An additional change I made to source and destination is that they both contain now a host prefix. All the fields in source and destination also exist in host. The host prefix can be reused here too. This makes ECS very predictable that every time host.* shows up it will contain the same fields. Also source and destination could contain additional data like the location, see #50 for more details.

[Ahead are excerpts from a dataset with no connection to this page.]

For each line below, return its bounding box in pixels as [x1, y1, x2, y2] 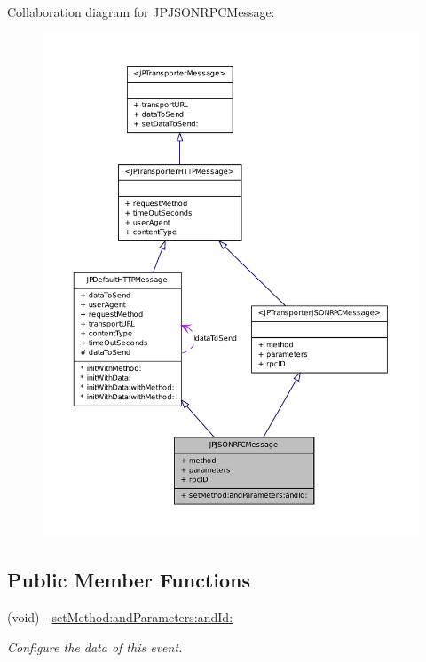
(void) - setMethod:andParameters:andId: [7, 607, 233, 626]
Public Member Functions [7, 566, 250, 594]
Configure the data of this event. [7, 637, 183, 656]
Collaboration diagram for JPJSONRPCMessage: [7, 3, 275, 20]
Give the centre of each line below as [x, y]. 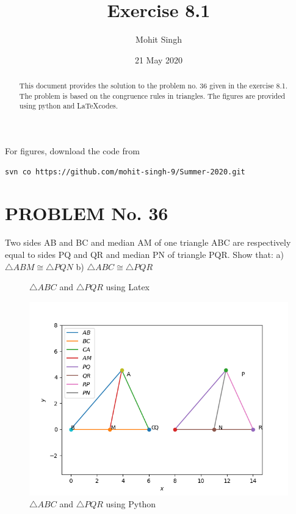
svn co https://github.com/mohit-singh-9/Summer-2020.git [125, 172]
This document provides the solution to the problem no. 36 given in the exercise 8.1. [153, 86]
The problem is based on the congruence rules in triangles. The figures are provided [152, 95]
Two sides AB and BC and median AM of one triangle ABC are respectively [148, 242]
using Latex [128, 287]
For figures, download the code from [72, 151]
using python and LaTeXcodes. [68, 106]
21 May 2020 [159, 59]
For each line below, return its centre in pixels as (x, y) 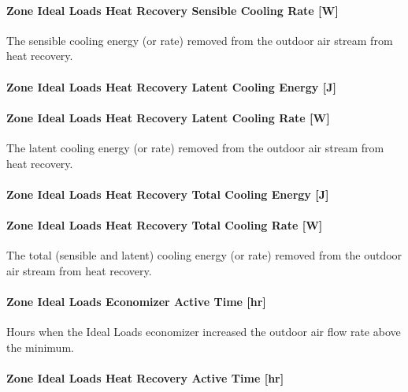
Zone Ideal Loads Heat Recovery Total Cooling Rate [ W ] (165, 224)
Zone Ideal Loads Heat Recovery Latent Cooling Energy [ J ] (171, 86)
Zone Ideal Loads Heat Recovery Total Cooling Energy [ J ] (168, 194)
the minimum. (40, 347)
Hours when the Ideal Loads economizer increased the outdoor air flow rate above (204, 332)
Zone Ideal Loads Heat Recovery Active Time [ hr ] (145, 377)
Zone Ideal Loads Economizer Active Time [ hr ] (136, 301)
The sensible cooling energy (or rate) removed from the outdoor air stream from (200, 40)
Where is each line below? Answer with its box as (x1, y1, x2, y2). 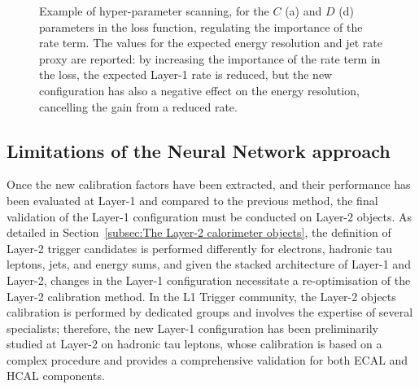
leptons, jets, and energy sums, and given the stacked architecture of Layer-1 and (7, 256, 411, 273)
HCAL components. (7, 367, 105, 384)
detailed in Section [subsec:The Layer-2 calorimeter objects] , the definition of (7, 224, 391, 241)
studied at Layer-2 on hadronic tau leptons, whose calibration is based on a (7, 335, 382, 352)
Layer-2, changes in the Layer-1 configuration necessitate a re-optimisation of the (7, 271, 411, 288)
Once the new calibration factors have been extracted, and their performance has (7, 176, 411, 193)
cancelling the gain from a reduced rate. (39, 98, 238, 115)
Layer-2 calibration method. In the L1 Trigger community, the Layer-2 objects (7, 287, 396, 304)
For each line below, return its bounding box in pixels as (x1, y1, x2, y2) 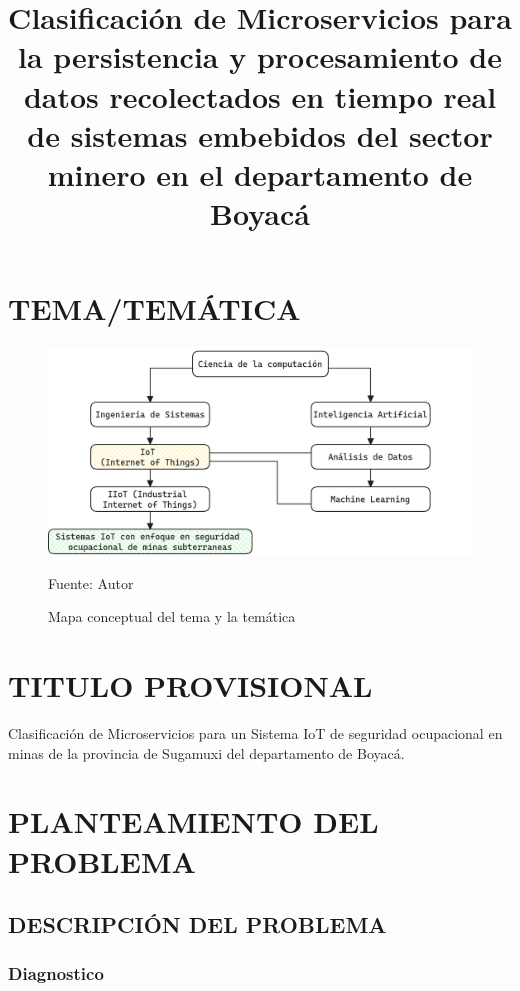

The connection fields now look as following:

Field	Description	Type
`connection.destination.host.ip`	IP address of the destination. Can be one or multiple IPv4 or IPv6 addresses.	ip
`connection.destination.host.name`	Hostname of the destination.	keyword
`connection.destination.host.port`	Port of the destination.	long
`connection.destination.host.mac`	MAC address of the destination.	keyword
`connection.destination.host.domain`	Destination domain.	keyword
`connection.destination.host.subdomain`	Destination subdomain.	keyword
`connection.source.host.ip`	IP address of the source. Can be one or multiple IPv4 or IPv6 addresses.	ip
`connection.source.host.name`	Hostname of the source.	keyword
`connection.source.host.port`	Port of the source.	long
`connection.source.host.mac`	MAC address of the source.	keyword
`connection.source.host.domain`	Source domain.	keyword
`connection.source.host.subdomain`	Source subdomain.	keyword
`connection.direction`	Direction of the network traffic. Recommended values are: * inbound * outbound * unknown	keyword
`connection.forwarded_ip`	Host IP address when the source IP address is the proxy.	ip

I opened a PR to discuss this instead of an issue as it will allow us to discuss the high level parts as comment but also details directly in the code.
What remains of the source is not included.